In [4]:
import numpy as np
import pandas as pd
from sklearn.model_selection import train_test_split
from sklearn.preprocessing import OneHotEncoder, StandardScaler
from sklearn.compose import ColumnTransformer
from sklearn.pipeline import Pipeline
from sklearn.linear_model import LogisticRegression
from sklearn.metrics import roc_auc_score, log_loss, accuracy_score, average_precision_score

# 1) Load your exported sample
path = "gs://avazu-ctr/processed/fe_v1_sample/part-000000000000.csv"
df = pd.read_csv(path)

# 2) Define columns
drop_cols = ["click", "id", "date"]  # drop non-features + non-numeric date
num_cols = ["hour_of_day", "day_of_week", "is_weekend", "site_freq", "app_freq", "device_freq"]

# All remaining non-numeric columns (object dtype) are categorical
candidate_feature_cols = [c for c in df.columns if c not in drop_cols]
cat_cols = [c for c in candidate_feature_cols if df[c].dtype == "object"]
# Numeric columns include those we listed explicitly (ensure they exist)
num_cols = [c for c in num_cols if c in df.columns]

# 3) Split
X = df[cat_cols + num_cols]
y = df["click"].astype(int)

X_train, X_test, y_train, y_test = train_test_split(
    X, y, test_size=0.2, stratify=y, random_state=42
)

# 4) Preprocessing + Model
preprocess = ColumnTransformer(
    transformers=[
        ("cat", OneHotEncoder(handle_unknown="ignore"), cat_cols),
        ("num", StandardScaler(with_mean=False), num_cols),
    ],
    sparse_threshold=1.0  # keep sparse
)

clf = LogisticRegression(
    solver="saga",            # good for large, sparse one-hots
    max_iter=200,
    class_weight="balanced",
    n_jobs=-1,
    C=1.0,
    penalty="l2",
    random_state=42
)

pipe = Pipeline([
    ("prep", preprocess),
    ("model", clf),
])

# 5) Train
pipe.fit(X_train, y_train)

# 6) Evaluate
proba = pipe.predict_proba(X_test)[:, 1]
pred = (proba >= 0.5).astype(int)

print("AUC:", roc_auc_score(y_test, proba))
print("PR-AUC:", average_precision_score(y_test, proba))
print("LogLoss:", log_loss(y_test, proba))
print("Accuracy:", accuracy_score(y_test, pred))

# Optional: sanity checks
print("Positives in train/test:", y_train.mean(), y_test.mean())


AUC: 0.7228998731069742
PR-AUC: 0.33750028120750164
LogLoss: 0.5307046715801752
Accuracy: 0.7122319055565857
Positives in train/test: 0.1694588923192934 0.16945423079300329


#  Phase 2 — Baseline Logistic Regression (CTR)

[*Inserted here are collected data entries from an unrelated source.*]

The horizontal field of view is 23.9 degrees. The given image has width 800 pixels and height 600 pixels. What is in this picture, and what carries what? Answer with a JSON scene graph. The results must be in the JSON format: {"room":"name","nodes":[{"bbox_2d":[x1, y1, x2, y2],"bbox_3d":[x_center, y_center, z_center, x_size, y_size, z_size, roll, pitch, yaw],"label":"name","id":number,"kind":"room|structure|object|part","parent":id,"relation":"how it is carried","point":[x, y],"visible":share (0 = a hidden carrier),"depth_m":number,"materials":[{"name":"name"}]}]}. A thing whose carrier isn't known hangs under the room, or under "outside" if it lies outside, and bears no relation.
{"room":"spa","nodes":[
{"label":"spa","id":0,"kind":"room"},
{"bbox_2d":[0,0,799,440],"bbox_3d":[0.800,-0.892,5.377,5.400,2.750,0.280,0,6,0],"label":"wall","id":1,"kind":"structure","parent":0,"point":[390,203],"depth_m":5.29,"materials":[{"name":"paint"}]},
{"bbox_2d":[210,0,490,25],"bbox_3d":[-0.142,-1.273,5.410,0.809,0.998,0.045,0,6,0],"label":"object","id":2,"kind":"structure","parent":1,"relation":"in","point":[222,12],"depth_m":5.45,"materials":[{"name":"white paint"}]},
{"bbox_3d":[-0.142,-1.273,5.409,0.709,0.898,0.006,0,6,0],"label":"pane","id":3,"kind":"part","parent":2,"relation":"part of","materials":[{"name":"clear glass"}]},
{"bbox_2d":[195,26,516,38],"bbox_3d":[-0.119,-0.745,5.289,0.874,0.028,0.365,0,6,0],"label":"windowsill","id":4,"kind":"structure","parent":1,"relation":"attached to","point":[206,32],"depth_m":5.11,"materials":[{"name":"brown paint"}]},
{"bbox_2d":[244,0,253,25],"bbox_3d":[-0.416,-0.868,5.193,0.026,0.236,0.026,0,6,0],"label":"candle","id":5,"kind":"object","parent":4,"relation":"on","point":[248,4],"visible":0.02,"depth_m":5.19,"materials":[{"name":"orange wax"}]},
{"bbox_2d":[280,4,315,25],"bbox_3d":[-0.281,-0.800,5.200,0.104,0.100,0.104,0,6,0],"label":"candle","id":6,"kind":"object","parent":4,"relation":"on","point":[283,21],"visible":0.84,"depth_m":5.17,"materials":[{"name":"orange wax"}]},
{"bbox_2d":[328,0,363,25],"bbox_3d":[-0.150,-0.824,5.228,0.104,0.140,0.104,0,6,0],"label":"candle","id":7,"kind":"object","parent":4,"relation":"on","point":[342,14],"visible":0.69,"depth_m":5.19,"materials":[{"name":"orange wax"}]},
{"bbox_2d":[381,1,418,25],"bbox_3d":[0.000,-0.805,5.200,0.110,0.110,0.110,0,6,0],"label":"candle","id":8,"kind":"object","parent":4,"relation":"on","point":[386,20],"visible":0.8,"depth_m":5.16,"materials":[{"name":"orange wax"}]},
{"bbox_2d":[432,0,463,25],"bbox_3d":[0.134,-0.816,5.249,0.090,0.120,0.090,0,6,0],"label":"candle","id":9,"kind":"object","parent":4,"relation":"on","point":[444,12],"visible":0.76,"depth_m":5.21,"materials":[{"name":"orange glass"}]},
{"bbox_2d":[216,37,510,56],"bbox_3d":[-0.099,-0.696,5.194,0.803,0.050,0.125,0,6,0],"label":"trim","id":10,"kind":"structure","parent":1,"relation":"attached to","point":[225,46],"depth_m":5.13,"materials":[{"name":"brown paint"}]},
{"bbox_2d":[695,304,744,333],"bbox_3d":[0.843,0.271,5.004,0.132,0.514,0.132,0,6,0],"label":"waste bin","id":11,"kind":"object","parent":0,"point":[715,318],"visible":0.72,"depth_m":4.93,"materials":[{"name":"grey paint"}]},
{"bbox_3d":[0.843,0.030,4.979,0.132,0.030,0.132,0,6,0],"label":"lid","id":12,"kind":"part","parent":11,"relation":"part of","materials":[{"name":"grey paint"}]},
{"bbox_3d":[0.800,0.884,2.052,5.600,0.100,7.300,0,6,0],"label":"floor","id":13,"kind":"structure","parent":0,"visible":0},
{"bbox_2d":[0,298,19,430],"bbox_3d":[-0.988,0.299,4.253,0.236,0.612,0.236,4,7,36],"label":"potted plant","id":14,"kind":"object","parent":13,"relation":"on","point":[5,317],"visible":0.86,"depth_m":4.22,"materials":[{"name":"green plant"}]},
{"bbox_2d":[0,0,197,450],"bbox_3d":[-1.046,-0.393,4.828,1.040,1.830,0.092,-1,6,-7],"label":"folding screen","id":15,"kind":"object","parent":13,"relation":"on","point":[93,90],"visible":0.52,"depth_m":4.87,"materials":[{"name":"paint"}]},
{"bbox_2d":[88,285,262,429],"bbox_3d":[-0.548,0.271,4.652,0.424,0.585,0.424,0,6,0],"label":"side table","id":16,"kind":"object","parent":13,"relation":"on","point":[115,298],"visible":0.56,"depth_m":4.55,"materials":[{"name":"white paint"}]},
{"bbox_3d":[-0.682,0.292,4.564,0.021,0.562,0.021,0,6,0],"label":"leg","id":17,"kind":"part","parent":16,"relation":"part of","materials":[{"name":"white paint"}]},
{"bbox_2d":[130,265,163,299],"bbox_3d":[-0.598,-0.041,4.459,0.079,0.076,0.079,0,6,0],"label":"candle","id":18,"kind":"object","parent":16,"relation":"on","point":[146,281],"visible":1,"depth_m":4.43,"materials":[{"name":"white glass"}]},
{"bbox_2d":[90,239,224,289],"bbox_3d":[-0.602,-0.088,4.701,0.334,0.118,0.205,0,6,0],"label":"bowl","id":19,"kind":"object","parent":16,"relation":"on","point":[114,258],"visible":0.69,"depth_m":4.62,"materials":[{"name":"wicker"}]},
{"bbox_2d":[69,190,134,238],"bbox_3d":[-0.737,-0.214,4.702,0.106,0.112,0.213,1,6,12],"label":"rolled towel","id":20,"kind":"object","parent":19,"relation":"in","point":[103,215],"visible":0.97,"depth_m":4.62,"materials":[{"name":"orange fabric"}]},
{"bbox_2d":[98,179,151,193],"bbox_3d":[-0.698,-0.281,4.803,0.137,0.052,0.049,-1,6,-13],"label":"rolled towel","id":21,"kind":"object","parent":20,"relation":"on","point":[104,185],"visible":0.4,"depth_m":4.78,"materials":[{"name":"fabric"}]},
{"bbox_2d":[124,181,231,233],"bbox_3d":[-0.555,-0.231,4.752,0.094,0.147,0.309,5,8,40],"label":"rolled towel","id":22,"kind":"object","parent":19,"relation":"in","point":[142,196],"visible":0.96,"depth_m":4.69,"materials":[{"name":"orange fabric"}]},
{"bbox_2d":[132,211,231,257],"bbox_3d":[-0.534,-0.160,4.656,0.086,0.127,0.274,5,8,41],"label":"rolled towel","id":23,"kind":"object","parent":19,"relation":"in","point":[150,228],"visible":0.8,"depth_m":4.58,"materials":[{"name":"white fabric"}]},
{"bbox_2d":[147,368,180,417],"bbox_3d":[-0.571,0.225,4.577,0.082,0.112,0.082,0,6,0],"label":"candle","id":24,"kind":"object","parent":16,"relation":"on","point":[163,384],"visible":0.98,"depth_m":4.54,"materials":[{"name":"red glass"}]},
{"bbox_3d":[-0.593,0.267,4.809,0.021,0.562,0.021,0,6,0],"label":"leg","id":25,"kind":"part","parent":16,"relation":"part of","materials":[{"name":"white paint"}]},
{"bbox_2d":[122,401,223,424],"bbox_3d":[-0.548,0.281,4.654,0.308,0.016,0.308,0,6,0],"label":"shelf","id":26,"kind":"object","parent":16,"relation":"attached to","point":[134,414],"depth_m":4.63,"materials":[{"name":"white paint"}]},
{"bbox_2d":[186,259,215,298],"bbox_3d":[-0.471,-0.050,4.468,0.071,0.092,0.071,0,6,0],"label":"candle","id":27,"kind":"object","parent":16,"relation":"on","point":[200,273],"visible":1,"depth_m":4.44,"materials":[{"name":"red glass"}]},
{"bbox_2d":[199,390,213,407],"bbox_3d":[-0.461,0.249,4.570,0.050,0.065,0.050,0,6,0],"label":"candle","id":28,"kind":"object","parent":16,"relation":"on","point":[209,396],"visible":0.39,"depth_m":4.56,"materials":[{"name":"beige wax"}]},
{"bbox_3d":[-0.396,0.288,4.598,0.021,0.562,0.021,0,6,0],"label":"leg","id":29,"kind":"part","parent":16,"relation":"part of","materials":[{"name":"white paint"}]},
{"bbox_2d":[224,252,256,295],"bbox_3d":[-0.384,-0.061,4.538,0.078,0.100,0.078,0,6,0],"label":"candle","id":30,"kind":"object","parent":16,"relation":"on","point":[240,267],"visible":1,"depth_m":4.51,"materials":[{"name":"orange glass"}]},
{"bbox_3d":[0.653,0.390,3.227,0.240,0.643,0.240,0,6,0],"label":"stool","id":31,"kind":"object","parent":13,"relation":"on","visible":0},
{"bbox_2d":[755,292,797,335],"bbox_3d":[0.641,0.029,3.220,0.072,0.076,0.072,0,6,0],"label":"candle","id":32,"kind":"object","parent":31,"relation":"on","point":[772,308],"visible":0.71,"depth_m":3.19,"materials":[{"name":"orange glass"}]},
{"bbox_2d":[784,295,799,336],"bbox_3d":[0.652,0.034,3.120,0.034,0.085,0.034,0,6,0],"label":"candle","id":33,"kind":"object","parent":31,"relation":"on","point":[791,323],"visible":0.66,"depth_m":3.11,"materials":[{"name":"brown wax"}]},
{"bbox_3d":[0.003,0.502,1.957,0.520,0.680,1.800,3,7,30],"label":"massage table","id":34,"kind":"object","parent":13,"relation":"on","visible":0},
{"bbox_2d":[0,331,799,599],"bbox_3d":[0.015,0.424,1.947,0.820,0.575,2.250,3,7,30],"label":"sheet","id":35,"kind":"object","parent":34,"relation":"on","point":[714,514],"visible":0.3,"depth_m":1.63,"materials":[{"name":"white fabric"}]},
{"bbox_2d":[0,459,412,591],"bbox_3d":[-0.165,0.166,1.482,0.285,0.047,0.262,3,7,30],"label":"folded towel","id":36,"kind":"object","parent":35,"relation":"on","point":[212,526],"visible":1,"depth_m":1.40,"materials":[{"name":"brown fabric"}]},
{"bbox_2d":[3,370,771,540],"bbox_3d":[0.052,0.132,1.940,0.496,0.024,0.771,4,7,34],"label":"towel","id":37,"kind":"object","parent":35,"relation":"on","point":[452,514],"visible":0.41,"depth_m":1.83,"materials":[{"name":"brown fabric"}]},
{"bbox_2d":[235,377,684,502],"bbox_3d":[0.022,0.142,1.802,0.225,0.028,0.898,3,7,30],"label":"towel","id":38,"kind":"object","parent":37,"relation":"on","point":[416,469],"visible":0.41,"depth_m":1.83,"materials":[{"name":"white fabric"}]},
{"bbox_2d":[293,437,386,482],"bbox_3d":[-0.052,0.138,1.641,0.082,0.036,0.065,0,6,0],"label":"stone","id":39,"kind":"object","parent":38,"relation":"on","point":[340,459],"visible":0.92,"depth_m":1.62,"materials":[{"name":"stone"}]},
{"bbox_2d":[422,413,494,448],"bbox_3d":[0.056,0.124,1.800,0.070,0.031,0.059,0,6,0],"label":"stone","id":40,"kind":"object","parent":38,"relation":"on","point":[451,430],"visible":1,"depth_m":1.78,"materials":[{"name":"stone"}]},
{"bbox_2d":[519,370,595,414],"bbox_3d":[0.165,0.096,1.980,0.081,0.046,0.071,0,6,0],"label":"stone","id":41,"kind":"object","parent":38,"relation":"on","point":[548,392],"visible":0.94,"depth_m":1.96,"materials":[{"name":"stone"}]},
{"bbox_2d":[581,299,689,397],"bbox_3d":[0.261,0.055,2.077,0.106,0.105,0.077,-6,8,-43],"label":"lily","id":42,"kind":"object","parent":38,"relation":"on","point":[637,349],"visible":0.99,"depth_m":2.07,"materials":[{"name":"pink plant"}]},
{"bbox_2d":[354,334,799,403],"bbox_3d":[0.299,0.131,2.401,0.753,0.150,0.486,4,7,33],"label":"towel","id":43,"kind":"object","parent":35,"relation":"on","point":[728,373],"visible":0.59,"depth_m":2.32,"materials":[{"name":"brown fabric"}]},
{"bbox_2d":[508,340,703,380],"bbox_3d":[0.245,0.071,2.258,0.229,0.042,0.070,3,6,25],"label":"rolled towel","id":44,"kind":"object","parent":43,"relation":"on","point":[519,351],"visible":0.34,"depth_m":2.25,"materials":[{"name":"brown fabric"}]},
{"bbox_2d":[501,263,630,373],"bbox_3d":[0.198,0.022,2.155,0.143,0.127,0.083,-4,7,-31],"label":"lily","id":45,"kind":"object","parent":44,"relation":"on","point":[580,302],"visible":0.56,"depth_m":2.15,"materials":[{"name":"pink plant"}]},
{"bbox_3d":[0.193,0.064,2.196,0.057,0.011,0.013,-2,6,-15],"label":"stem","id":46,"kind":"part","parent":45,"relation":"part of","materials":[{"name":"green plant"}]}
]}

**Data:** `gs://avazu-ctr/processed/fe_v1_sample/part-000000000000.csv`  
**Target:** `click` (binary)  
**Features used:**
- **Time-based:** `hour_of_day`, `day_of_week`, `is_weekend`
- **Count-based:** `site_freq`, `app_freq`, `device_freq`
- **Categorical IDs:** site/app/device/app/site identifiers (one-hot encoded)
- **Dropped:** `id`, `date`

**Preprocessing pipeline:**
- `OneHotEncoder(handle_unknown='ignore')` for categorical columns  
- `StandardScaler(with_mean=False)` for numeric columns  
- Combined with `ColumnTransformer` and trained in an `sklearn.Pipeline`

**Model:** `LogisticRegression(solver='saga', class_weight='balanced', max_iter=200, C=1.0, random_state=42)`

###  Metrics (Test Set)
- **ROC AUC:** 0.7229  
- **PR AUC:** 0.3375  
- **LogLoss:** 0.5307  
- **Accuracy:** 0.7122  
- **Positive rate (train/test):** 0.1695 / 0.1695

### Interpretation
- AUC ~0.72 is a **solid baseline** for sparse CTR data with simple features.
- PR-AUC ~0.34 reflects reasonable ranking ability given the ~17% positive rate.
- LogLoss ~0.53 indicates moderate calibration; expect improvements with richer features (target encoding, interactions, embeddings) or stronger models (GBDT, deep CTR).

### What’s next (Phase 2.5 / Phase 3)
- Try **hashing trick** or **count/target encodings** to reduce dimensionality.
- Compare against **XGBoost/LightGBM** and later **PyTorch embeddings** for high-cardinality categoricals.

*Notes:* Keep this notebook as the **baseline reference** to compare future models.